[Stored data entries]
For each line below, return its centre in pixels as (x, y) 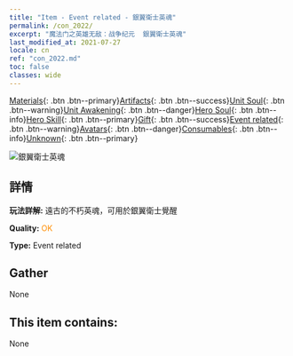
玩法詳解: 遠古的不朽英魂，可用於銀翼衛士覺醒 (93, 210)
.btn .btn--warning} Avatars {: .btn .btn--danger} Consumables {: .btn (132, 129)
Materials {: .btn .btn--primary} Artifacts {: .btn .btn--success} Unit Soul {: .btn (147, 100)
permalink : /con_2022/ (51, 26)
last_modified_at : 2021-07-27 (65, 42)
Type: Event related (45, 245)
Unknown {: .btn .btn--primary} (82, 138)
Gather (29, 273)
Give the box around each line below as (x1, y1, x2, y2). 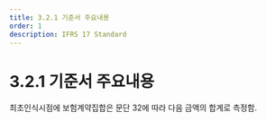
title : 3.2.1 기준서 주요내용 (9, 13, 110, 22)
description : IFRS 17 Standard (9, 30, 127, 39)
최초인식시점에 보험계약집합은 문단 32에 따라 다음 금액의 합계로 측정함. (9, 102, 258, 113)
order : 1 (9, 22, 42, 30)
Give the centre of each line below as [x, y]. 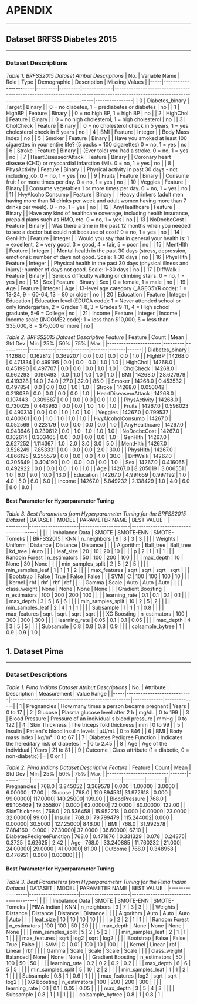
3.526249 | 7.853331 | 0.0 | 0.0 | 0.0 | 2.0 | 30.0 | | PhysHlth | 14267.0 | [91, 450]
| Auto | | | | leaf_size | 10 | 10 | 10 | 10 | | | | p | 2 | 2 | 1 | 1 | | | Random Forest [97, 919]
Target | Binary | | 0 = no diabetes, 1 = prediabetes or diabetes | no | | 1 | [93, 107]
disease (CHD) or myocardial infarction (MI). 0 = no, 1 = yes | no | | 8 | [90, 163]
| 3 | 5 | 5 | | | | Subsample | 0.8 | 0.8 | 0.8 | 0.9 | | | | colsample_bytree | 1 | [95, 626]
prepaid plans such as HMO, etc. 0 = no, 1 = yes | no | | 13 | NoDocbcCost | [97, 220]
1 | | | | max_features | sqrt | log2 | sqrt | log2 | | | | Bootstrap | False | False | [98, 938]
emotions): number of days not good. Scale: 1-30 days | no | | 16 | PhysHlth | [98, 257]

» **To do**
Copy out, from the data above, each line where the string "PhysHlth" is present.

» **Solution to the exercise**
3.526249 | 7.853331 | 0.0 | 0.0 | 0.0 | 2.0 | 30.0 | | PhysHlth | 14267.0 | [91, 450]
emotions): number of days not good. Scale: 1-30 days | no | | 16 | PhysHlth | [98, 257]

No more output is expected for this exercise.